3. Get physical. Take up a new activity together, such as a massage class or a dancing class, that will allow you to touch each other in a nonsexual but sensuous way. "The more senses that are involved, the more intimate the experience," says Rowe. "Touching, tasting, smelling, getting into someone's space, they all help break through your emotional barriers."

Taking a class together will also let you experience the excitement of trying something new. "When you think about who you are closest to in your life, it's people who share the same experiences and interests," says Popcak. Too often, he says, husbands and wives only connect at home or with the children, and then pursue separate hobbies with friends. "When we share things that we find good and beautiful and exciting with the person we love most in the world, it is natural that we will feel closer," he says. It's as if you're tying new threads between the two of you, which helps prevent your getting pulled in different directions.

4. Write down memories of your meeting and falling in love and read them to each other. This can create such good feelings that you may even re-experience those initial pangs, if only briefly. When men and women fall in love, a hormone called oxytocin is released, producing a sense of well-being and contentment. This exercise has the potential for getting the hormones flowing again, creating reserves of goodwill.
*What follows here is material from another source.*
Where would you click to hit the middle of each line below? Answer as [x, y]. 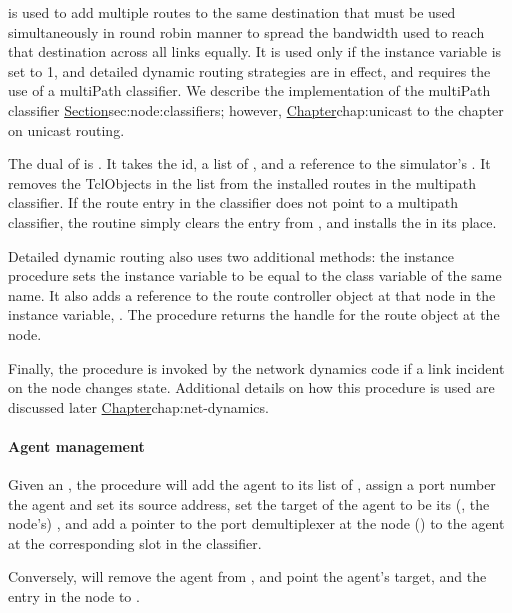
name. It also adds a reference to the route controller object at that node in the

"Remembering your first meeting, the things you loved to do together, how it felt to touch each other, and what brought you together, you get perspective on the pettiness of things that you bicker about on a day-to-day basis," says Rowe. The more you can focus on the qualities that made you fall in love with him, the smaller his annoying qualities will seem. And when you hit a rough spot in your marriage, the romantic history you share can serve as a glue that binds you to each other. Happily, the memories of your earliest times together are something you can return to again and again.